Участвовать в многословных публичных выступлениях, придумывать мишурные костюмы и знамена, размалевывать золотую листву и бумажные цветы — это было, конечно, занятие не для Рембрандта. Однако, раздумывая о приезде Марии Медичи, что случалось редко, так как принц заказал ему еще две картины на сюжет страстей господних, художник не отказывался от мысли принять участие во всей этой возне отчасти ради Саскии, отчасти для того, чтобы загладить неприятную сцену в саду Дома призрения. Вспоминая о ней теперь, когда возбуждение минуты улеглось, он испытывал нечто похожее на дурной вкус во рту. Особенно он сожалел, что под непосредственным впечатлением от нее написал две причудливые картины: толстого, орущего во все горло, пустившего со страху струю «Ганимеда, которого уносит орел» и развеселую «Диану, испуганную Актеоном», где быкоподобный охотник чуть ли не лопается от восторга при виде двадцати одной толстой голой бабенки, плескающихся и визжащих на фоне типично аркадского пейзажа.

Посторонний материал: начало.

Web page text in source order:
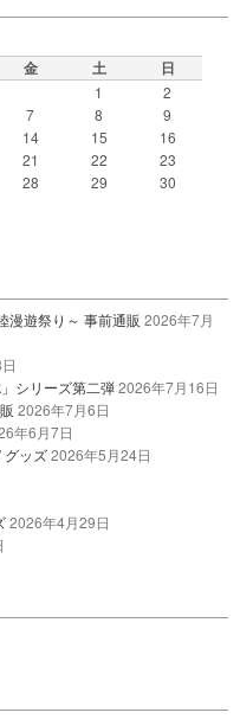
金 土 日
1
2
7 8
9
14 15
16
21 22
23
28 29
30
漫遊祭り～ 事前通販 2026年7月
シリーズ第二弾2026年7月16日
2026年7月6日
年6月7日
グッズ2026年5月24日
2026年4月29日
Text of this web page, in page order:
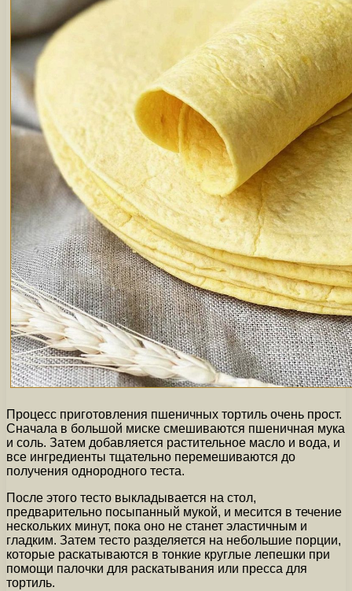
Процесс приготовления пшеничных тортиль очень прост.
Сначала в большой миске смешиваются пшеничная мука
и соль. Затем добавляется растительное масло и вода, и
все ингредиенты тщательно перемешиваются до
получения однородного теста.
После этого тесто выкладывается на стол,
предварительно посыпанный мукой, и месится в течение
нескольких минут, пока оно не станет эластичным и
гладким. Затем тесто разделяется на небольшие порции,
которые раскатываются в тонкие круглые лепешки при
помощи палочки для раскатывания или пресса для
тортиль.
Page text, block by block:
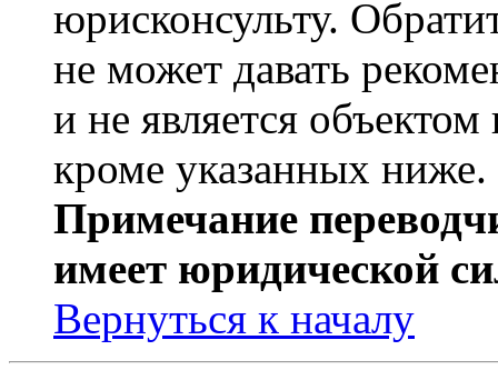
юрисконсульту.
не может давать
и не является
кроме указанных ниже.
Примечание
имеет юридической
Вернуться к началу
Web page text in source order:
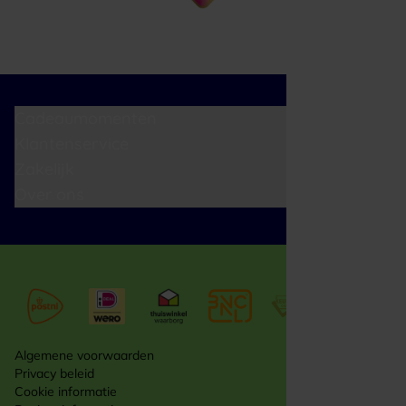
Algemene voorwaarden
Privacy beleid
Cookie informatie
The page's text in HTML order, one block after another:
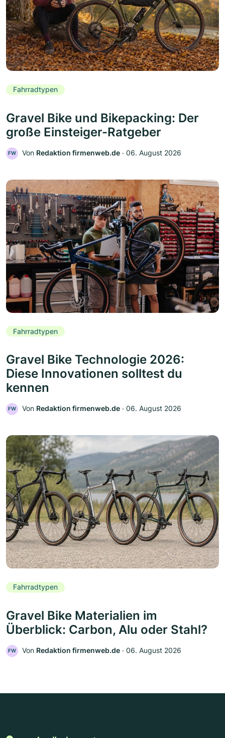
Fahrradtypen
Gravel Bike und Bikepacking: Der
große Einsteiger-Ratgeber
FW Von Redaktion firmenweb.de ‧ 06. August 2026
Fahrradtypen
Gravel Bike Technologie 2026:
Diese Innovationen solltest du
kennen
FW Von Redaktion firmenweb.de ‧ 06. August 2026
Fahrradtypen
Gravel Bike Materialien im
Überblick: Carbon, Alu oder Stahl?
FW Von Redaktion firmenweb.de ‧ 06. August 2026
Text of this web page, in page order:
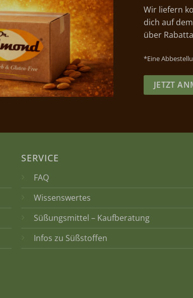
Wir liefern
dich auf
über
*Eine
JETZT
SERVICE
FAQ
Wissenswertes
Süßungsmittel – Kaufberatung
Infos zu Süßstoffen
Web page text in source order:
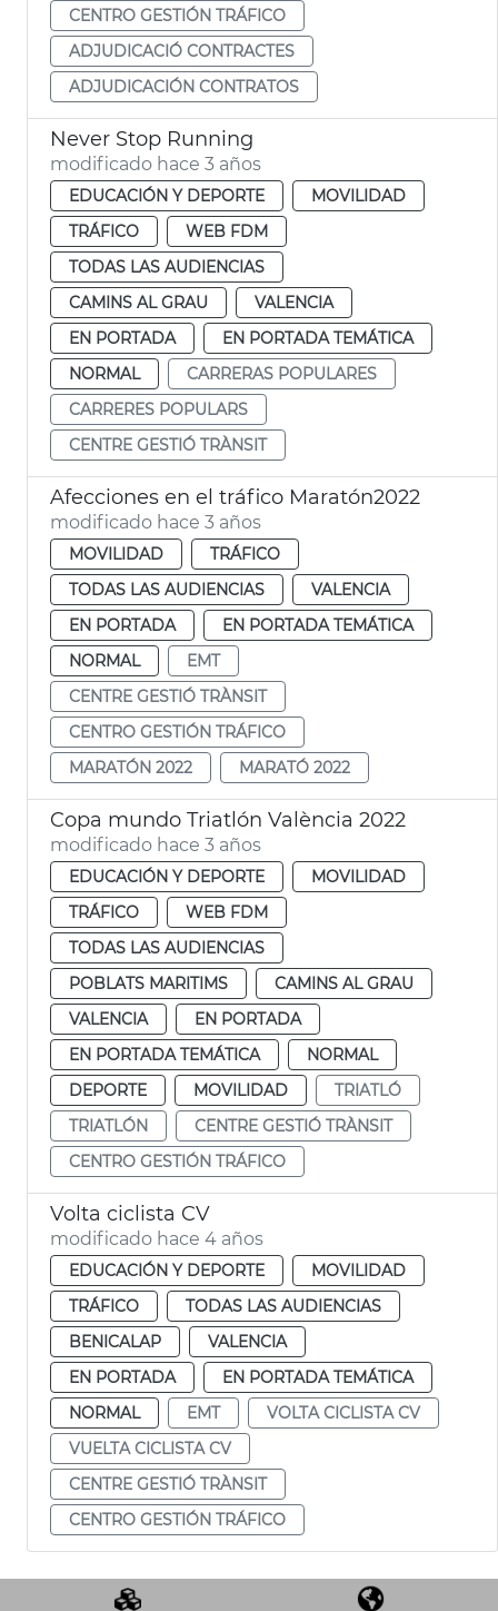
CENTRO GESTIÓN TRÁFICO
ADJUDICACIÓ CONTRACTES
ADJUDICACIÓN CONTRATOS
Never Stop Running
modificado hace 3 años
EDUCACIÓN Y DEPORTE
MOVILIDAD
TRÁFICO
WEB FDM
TODAS LAS AUDIENCIAS
CAMINS AL GRAU
VALENCIA
EN PORTADA
EN PORTADA TEMÁTICA
NORMAL
CARRERAS POPULARES
CARRERES POPULARS
CENTRE GESTIÓ TRÀNSIT
Afecciones en el tráfico Maratón2022
modificado hace 3 años
MOVILIDAD
TRÁFICO
TODAS LAS AUDIENCIAS
VALENCIA
EN PORTADA
EN PORTADA TEMÁTICA
NORMAL
EMT
CENTRE GESTIÓ TRÀNSIT
CENTRO GESTIÓN TRÁFICO
MARATÓN 2022
MARATÓ 2022
Copa mundo Triatlón València 2022
modificado hace 3 años
EDUCACIÓN Y DEPORTE
MOVILIDAD
TRÁFICO
WEB FDM
TODAS LAS AUDIENCIAS
POBLATS MARITIMS
CAMINS AL GRAU
VALENCIA
EN PORTADA
EN PORTADA TEMÁTICA
NORMAL
DEPORTE
MOVILIDAD
TRIATLÓ
TRIATLÓN
CENTRE GESTIÓ TRÀNSIT
CENTRO GESTIÓN TRÁFICO
Volta ciclista CV
modificado hace 4 años
EDUCACIÓN Y DEPORTE
MOVILIDAD
TRÁFICO
TODAS LAS AUDIENCIAS
BENICALAP
VALENCIA
EN PORTADA
EN PORTADA TEMÁTICA
NORMAL
EMT
VOLTA CICLISTA CV
VUELTA CICLISTA CV
CENTRE GESTIÓ TRÀNSIT
CENTRO GESTIÓN TRÁFICO

На обе картины нашлись покупатели, оба покупателя немедля пригласили знакомых посмеяться над шуткой художника, и в течение нескольких месяцев стоило Рембрандту высунуть нос на улицу, как к нему тут же подбегал какой-нибудь охотник похохотать вместе с ним «над превосходными карикатурами на классические потуги мейденцев». Правда, к нему не поступало никаких сведений о том, что члены этого кружка небожителей видели его картины, но такая возможность была все-таки не исключена…

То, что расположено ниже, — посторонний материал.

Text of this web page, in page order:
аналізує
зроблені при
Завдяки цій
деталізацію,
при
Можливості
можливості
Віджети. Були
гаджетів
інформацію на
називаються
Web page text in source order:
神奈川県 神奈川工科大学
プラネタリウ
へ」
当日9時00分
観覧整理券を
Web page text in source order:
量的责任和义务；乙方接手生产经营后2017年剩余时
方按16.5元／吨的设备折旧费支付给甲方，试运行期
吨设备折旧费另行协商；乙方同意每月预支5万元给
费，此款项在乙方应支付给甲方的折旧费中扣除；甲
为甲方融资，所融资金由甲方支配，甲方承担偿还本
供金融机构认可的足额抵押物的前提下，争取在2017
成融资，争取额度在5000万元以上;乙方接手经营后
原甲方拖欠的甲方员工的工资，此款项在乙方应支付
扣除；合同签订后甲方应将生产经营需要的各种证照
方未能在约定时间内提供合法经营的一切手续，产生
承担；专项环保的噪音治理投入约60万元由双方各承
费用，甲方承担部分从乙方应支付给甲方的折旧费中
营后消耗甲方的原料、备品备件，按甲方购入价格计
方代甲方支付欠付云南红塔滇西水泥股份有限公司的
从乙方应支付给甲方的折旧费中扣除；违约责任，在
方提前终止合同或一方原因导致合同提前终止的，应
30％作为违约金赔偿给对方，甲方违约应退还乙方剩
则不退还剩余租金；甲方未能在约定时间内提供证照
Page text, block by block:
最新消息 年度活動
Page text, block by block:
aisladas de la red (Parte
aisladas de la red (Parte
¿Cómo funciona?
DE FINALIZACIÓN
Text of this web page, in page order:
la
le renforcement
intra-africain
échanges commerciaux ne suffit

Однажды, в начале сентября, Рембрандт ждал к девяти часам вечера Кока и Рейтенберга, но они почему-то запаздывали. Весь день художник работал над серией набросков к «Воскресению из мертвых», одной из двух дополнительно заказанных принцем картин. Работа шла трудно, как всегда, когда он возвращался к прежнему, изжившему себя стилю. Все — ангел, римские воины, изможденный Христос, выходящий из открытой гробницы, — получалось не так, как хотелось: убедительность деталей лишь сообщала неправдоподобность полотну в целом. Не в силах ни справиться с задачей, ни отказаться от попыток решить ее, он перенес доску, бумагу и мел в гостиную и сел за работу. Там собралось пока что всего три посетителя — Свальмиус, Ансло и доктор Бонус. Поскольку офицеры, с которыми можно было бы затеять спор, еще не явились, проповедники и врач отошли от позолоченного ложа Саскии и уселись вокруг стола, тщетно силясь прийти к единой точке зрения на природу и атрибуты бога.